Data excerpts
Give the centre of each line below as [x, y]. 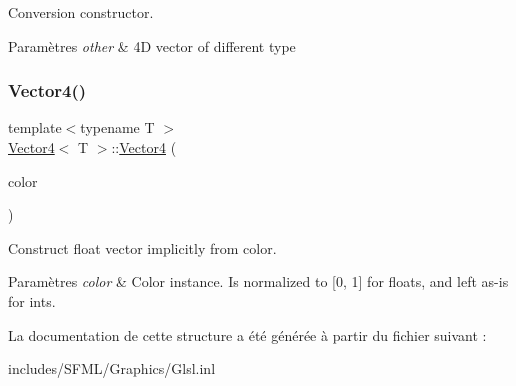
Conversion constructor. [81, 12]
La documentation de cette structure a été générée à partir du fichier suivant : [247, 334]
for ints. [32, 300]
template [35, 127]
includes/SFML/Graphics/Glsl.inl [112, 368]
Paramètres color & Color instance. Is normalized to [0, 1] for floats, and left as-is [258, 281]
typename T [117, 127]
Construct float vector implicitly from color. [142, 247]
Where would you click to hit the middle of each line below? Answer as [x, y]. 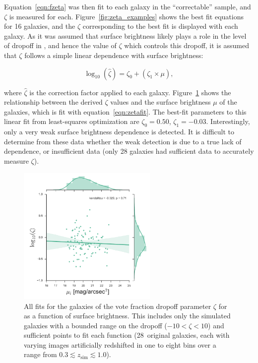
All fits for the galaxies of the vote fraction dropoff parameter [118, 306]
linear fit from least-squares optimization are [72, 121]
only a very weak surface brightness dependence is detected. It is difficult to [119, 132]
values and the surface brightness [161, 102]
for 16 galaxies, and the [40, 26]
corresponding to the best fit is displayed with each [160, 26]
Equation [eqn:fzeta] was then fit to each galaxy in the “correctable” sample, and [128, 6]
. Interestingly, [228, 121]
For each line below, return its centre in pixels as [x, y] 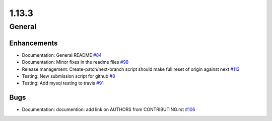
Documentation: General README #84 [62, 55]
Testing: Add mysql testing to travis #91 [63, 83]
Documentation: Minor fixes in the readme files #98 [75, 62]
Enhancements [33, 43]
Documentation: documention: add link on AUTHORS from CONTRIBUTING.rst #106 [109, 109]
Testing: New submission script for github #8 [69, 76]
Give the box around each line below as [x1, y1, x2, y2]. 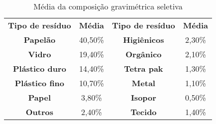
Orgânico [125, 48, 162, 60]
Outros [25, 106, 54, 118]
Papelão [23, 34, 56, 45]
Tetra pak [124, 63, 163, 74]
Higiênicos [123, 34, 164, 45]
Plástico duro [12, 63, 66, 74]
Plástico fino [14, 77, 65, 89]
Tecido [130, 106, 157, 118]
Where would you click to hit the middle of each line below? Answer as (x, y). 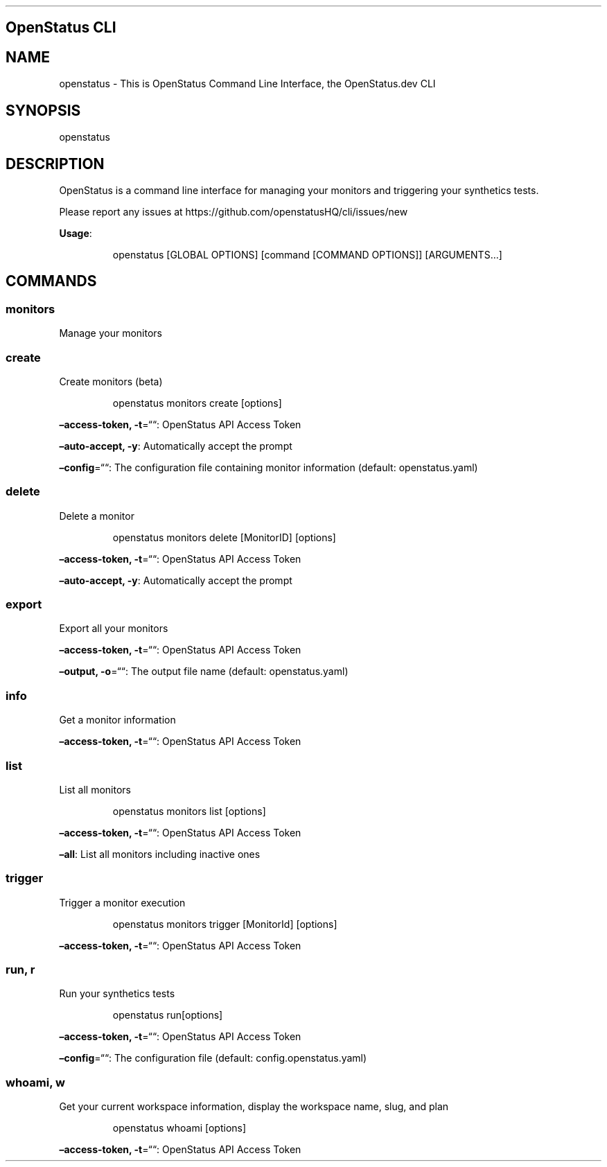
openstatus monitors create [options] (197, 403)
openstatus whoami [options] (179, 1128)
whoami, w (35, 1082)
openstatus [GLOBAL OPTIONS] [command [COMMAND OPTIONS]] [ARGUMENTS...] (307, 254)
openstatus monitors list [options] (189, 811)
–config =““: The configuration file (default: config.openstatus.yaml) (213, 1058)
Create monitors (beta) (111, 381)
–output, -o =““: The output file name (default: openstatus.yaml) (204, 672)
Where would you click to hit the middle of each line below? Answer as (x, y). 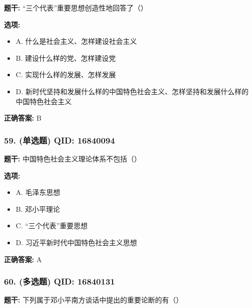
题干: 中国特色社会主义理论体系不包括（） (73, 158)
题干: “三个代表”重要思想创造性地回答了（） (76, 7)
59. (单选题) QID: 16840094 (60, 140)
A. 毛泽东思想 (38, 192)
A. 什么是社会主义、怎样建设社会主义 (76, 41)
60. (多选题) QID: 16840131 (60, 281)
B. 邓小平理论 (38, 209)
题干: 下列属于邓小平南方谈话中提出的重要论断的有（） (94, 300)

[To do] Exactly as they appear above, write out the line containing "60. (多选题) QID: 16840131 (60, 281)" and each line that comes after it in the records.

[Response]
60. (多选题) QID: 16840131 (60, 281)
B. 邓小平理论 (38, 209)
题干: 下列属于邓小平南方谈话中提出的重要论断的有（） (94, 300)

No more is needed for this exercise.